Maintaining a healthy human body requires an amazing feat of biological teamwork involving many “players” – from individual genes and molecules to entire and cells and organs —which orchestrate the many intricate and interconnected biological pathways within the body. To date, only a few of these pathways have been characterized. This is largely because the technologies available for studying the myriad interactions between biological “players” in cells is equivalent to taking a snapshot. Looking at a moment in time cannot reveal the dynamics of these interactions, which can fluctuate rapidly and vary from cell to cell, but are critical for their function. More research is needed to advance our understanding of how these pathways:
- are interconnected to form biological networks
- function normally to maintain health
- become disturbed and lead to disease, and
- can be restored to health if they are disrupted
Solving these gaps in knowledge is key to understanding health and treating disease. The Common Fund’s Building Blocks, Biological Pathways, and Networks (BBN) Program is designed to address these roadblocks by supporting the development of new technologies and resources to enable researchers to study, in real time, the molecular events that comprise biological pathways and networks in cells. Technologies and resources developed through this program are expected to catalyze hundreds of studies of normal and disease-related cellular processes.
The program consists of three components:
- National Technology Centers for Networks and Pathways (TCNPs)
- Metabolomics Technology Development
- Standards for Proteomics and Assessment of Critical Reagents for Proteomics
The TCNP initiative is designed to address the technological challenges of studying how proteins function normally in biological pathways and networks within cells. Current approaches to "proteomics" – the study of all proteins in a cell -- involve making snapshots of proteins in a cell at a specific moment or in a specific state. The transient interactions, and rapid changes in protein structure, activity or location that are needed to maintain healthy biological pathways and networks, and could be targeted in treatment of disease, are literally invisible to the researcher.
The TCNP program was designed to address technology roadblocks in proteomics by fostering the development of new technologies and approaches for studying, in real time, the actions and interactions of proteins within cells. The program supports three independent research centers that cooperate in a networked national effort to develop new analytical technologies, methods, reagents, and infrastructure to accelerate the characterization of complex biochemical pathways and networks of protein interactions. They collaborate with biomedical researchers through several mechanisms, providing a synergistic push-pull between technological advancement and biomedical problem solving. The centers ensure broad access to the technologies, methods, and reagents they develop, and provide interdisciplinary academic and peer training for biomedical researchers. Each center integrates biological, technological, and informatics capabilities, but each focuses on different technologies and systems, with corresponding strengths. Cooperation among the centers allows them to achieve a broader scope of research than would be possible if they functioned independently.
For more information on the TCNPs, contact Douglas Sheeley, Ph.D., National Center for Research Resources, (301) 594-9762, email@example.com.

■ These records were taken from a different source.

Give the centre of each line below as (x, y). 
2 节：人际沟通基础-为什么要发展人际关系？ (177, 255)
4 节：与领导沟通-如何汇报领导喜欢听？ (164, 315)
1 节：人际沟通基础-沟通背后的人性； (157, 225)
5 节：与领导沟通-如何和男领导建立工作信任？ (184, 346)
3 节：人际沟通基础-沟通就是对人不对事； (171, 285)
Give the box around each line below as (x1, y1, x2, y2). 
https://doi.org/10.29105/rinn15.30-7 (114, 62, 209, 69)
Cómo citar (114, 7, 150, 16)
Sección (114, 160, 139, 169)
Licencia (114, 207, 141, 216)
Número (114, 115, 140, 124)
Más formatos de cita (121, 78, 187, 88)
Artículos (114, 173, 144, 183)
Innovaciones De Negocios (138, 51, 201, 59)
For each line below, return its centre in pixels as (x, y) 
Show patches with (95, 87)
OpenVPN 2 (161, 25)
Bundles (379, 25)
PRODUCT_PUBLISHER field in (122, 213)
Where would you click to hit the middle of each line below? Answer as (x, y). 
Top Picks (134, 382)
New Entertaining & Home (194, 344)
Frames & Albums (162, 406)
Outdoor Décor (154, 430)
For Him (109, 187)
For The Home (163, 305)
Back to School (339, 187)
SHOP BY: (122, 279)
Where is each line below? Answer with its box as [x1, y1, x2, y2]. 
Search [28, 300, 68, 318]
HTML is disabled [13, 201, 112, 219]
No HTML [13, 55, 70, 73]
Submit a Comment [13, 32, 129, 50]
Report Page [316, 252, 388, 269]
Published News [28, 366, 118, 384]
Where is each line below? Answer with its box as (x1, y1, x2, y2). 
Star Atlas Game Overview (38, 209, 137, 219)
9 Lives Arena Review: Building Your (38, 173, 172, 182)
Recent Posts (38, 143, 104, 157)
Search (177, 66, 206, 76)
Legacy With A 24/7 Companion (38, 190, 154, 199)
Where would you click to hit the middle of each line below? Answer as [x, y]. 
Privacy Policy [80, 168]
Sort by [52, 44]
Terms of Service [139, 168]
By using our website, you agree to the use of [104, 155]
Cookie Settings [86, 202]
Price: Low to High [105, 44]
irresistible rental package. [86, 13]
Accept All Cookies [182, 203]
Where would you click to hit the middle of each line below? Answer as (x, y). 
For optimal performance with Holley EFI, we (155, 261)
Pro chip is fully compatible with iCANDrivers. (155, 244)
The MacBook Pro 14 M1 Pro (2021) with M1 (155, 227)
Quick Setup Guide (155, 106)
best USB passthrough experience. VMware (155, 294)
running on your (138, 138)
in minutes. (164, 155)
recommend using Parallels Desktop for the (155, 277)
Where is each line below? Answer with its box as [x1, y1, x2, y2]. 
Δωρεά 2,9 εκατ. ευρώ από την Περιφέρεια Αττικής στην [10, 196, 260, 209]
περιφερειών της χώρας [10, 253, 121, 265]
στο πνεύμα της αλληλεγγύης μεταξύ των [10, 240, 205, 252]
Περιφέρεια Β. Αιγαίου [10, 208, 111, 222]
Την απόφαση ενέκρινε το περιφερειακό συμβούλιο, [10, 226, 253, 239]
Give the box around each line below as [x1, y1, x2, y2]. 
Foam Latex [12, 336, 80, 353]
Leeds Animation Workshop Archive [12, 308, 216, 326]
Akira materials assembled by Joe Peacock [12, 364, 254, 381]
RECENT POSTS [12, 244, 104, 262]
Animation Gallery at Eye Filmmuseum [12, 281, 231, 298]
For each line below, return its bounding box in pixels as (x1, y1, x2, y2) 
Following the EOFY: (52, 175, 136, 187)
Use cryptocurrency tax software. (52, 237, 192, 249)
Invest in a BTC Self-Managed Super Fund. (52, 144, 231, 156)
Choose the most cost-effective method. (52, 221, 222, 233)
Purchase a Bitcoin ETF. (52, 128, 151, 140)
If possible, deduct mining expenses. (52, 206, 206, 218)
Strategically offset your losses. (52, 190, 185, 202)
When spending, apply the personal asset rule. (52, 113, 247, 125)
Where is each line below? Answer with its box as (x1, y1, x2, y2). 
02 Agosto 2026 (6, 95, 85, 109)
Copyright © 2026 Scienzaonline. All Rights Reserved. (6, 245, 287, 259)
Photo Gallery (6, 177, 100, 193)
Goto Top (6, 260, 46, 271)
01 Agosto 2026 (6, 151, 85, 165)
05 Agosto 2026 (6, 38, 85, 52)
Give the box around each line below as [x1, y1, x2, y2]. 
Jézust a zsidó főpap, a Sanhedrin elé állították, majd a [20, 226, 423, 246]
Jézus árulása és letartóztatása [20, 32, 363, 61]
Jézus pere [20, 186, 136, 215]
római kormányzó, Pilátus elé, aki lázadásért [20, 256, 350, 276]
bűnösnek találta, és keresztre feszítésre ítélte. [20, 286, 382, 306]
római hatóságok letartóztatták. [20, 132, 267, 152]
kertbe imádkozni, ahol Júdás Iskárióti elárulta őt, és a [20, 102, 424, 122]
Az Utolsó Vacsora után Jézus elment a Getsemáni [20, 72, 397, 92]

The Metabolomics Technology Development initiative is focused on the development and refinement of novel technologies to accelerate the study of metabolites – that is, the carbohydrates, lipids, amino acids, and other metabolites – that function in biological pathways and networks in cells. The technologies are intended to address current roadblocks to studying metabolite levels, actions and interactions within a single cell or even a specific part of a single cell change over time and from cell to cell in both health and disease. This initiative was supported initially through the Common Fund, and has transitioned to the Institutes for support.
As part of this effort, the NIH collaborated with the National Institute of Standards and Technology (NIST) to develop Metabolites in Human Plasma (SRM 1950), a human plasma pool designed to represent the normal complement of metabolites in a cell – the so called “metabolome.” This “standard reference material” is intended to provide researchers with a way to evaluate and compare new technologies for measuring cellular metabolites and to improve the reproducibility of measurements within and across technologies.
For more information on the Metabolomics Technology Development initiative, contact Arthur Castle, Ph.D., National Institute of Diabetes and Digestive and Kidney Diseases, (301) 594-7719, firstname.lastname@example.org.
Under this sub-initiative, NIH hosted a workshop on Standards in Proteomics involving experts in analysis, processing, and validation of proteomics data. Workshop participants identified a database for mass spectrometric data as an essential need of the community.For additional information on the meeting...
To follow on this recommendation, the Common Fund supported the development of the "Peptidome" database, hosted by the National Center for Biotechnology Information (NCBI). Peptidome is a public repository that archives and freely distributes tandem mass spectrometry peptide and protein identification data generated by the scientific community. Several layers of data are captured to promote understanding of the experiment and analysis of the underlying data.